As the name implies, the monitor’s all about touching. It’s also optimized for Windows 8, but I’m still stuck in the age of Windows 7, so there’s a few odds and ends that I missed out on during my review. I’m supposed to have a Win 8 machine within a couple weeks — not sure how I feel about this — so perhaps I’ll revisit the LG Touch 10 ET83 Multi-touch at a later date.
Even with the pitfalls of Win 7, the touch interface works well. My computer’s a little sluggish, which is a hazard of desperately needing to upgrade, but my keystrokes with the on-screen keyboard always registered accurately. There was some fumbling when trying to click on links and bookmarks and such, but that’s user error more than the fault of the monitor. I’ve only ever owned one touchscreen computer previously, and it’s actually not like riding a bike that way.

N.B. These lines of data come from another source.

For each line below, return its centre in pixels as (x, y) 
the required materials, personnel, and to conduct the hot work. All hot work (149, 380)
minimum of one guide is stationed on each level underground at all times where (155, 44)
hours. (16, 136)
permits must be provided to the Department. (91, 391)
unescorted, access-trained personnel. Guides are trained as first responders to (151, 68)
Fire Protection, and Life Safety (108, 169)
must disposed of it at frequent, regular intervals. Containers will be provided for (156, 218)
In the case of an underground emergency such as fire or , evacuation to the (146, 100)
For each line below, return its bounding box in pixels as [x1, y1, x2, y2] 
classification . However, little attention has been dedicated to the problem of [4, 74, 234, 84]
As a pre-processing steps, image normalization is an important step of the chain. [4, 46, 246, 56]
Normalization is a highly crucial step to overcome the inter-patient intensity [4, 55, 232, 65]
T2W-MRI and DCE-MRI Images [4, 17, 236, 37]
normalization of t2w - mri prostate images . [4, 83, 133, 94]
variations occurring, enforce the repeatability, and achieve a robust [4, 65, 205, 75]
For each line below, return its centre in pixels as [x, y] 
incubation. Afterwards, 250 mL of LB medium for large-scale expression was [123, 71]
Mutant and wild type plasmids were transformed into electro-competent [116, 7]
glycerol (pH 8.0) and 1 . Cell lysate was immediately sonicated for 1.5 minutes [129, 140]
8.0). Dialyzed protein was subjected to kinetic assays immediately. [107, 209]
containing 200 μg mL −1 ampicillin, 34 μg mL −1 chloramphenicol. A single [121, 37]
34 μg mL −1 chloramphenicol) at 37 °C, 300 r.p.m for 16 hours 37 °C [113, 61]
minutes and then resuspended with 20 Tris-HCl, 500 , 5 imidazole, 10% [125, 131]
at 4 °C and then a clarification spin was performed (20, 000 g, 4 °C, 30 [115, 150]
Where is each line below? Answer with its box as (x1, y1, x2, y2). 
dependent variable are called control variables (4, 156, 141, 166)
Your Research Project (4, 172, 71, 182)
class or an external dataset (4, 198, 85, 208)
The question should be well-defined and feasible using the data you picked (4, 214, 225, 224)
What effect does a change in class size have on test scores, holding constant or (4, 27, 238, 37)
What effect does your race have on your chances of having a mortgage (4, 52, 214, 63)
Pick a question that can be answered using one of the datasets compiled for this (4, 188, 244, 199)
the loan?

One major problem I’ve always had with touchscreens, and humanity likely always will, is the smudges left from my fingers. The only real solution seems to be wiping them off periodically, but the LG Touch 10 ET83 Multi-touch doesn’t make them horribly apparent during use. Assuming you’re not trying to position it at a bunch of awkward angles, the smudges aren’t really visible until it’s powered down. Even then, it’s just a matter of running a cloth across it, and that’s if you really care about that sort of thing.
If that really bothers you, don’t use the touch functionality. It’s as simple as that. It’s still a perfectly capable monitor without it.
The monitor’s 23″ screen is perfect for regular use watching video, playing games, or just surfing the Internet. IPS is a welcome addition, and there were no real issues had with anything like ghosting during the course of my review. The monitor I use on the regular is a Dell from something like 2009, so my time spent with the LG Touch 10 ET83 Multi-touch felt a little bit like a dream.
Thanks to the inclusion of two HDMI ports, and the ease with which the monitor switches through different inputs, using anything else with an HDMI out is a breeze. As a test, I plugged in my Xbox 360 to the back, expecting to have to fight with it somehow in order to get it working correctly. Nope. It immediately recognized that I’d plugged the console in, and Castle Crashers has honestly never looked better.
If you’re someone that’s really into touchscreens, and you’ve got Windows 8, I’d say it’s hard to go wrong with the LG Touch 10 ET83 Multi-touch monitor. If, on the other hand, you’re just looking for a nice monitor to surf the web with your keyboard and mouse, this particular monitor won’t steer you wrong, but you also might be better off looking for a cheaper alternative that maybe doesn’t have as many bells and whistles.
You can check out the full technical specs here, if that’s your kind of thing. List price sits at $549.99 currently, but it looks like most places, including Amazon, are selling it for $499.99.
In the interest of full disclosure: The LG Touch 10 ET83 Multi-touch monitor was provided for review by LG Electronics through Ogilvy Public Relations. The views and opinions expressed above are that of the reviewer, and neither LG nor Ogilvy has had any say in the matter.